Winning an AVN Award for Best Retail Website doesn't mean you have to stand pat. Not for Adult DVD Empire, which has re-launched its site with a new design the company says is more customer-focused than ever.

The major change, the Empire said, was the overall structure and navigation, with the menu bar changed significantly, including new tabs like a Bargains tab to give customers one-click access to the Empire's bargain section; and, an Editorial tab, leading customers to all the Empire's reviews, articles, and more.

“We were faced with the problem of effectively communicating such a diverse product offering to customers," said Empire director of adult operations Mike Barry. "We offer so many different ways to buy adult products – DVDs, VHS, and sex toys, plus [Video-On-Demand] streams and downloads, DVD rental, used DVD sales and buyback, content Websites. Not to mention our wealth of editorial content – reviews, articles, interviews, and affiliate programs – that it becomes very difficult to clearly communicate that to the user within the normal boundaries of an ecommerce Website. So we did what we do best – re-invent the boundaries.”

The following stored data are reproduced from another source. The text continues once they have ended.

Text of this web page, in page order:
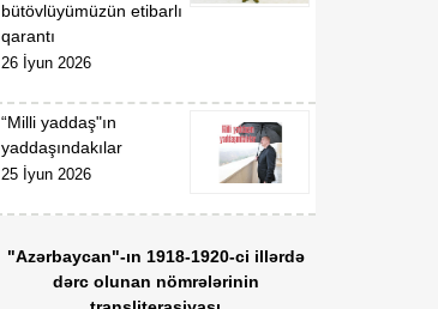
bütövlüyümüzün etibarlı
qarantı
26 İyun 2026
“Milli yaddaş"ın
yaddaşındakılar
25 İyun 2026
"Azərbaycan"-ın 1918-1920-ci illərdə
dərc olunan nömrələrinin
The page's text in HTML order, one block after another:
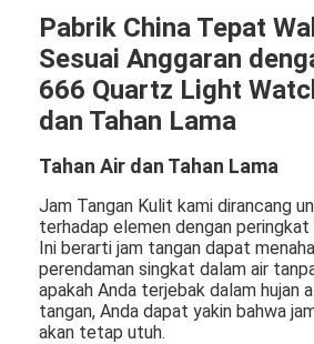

Consider the item pages. They got a full overhaul, too, where an individual title can be bought in multiple formats and the new pages are layered in a way to organize all options for customers cleanly, said the Empire. Not to mention a brand-new layout for search returns which the Empire calls the Grid View: a user selecting it gets their search results shown as a grid of boxcovers rather than the standard line-by-line search return.

Marketing director J.T. Smith said the new site approach is letting the customers dictate the methods with which they are most comfortable using to get the product they want.

“We all sat down and talked about what we could that would make the majority of users feel good about shopping at our site, and the one thing we kept coming back to was that people know what they want but don’t always know how to get or what is available to them,” said Smith. “So we developed a homepage that allows the user to go directly to the products that most appeal to them, i.e. ‘What turns them on’. And that is the first thing you’ll see when you visit the new site – What turns you on?”

"We found ourselves at a point where we were no longer merely a DVD retailer," Barry said. "We needed a site that represented that idea."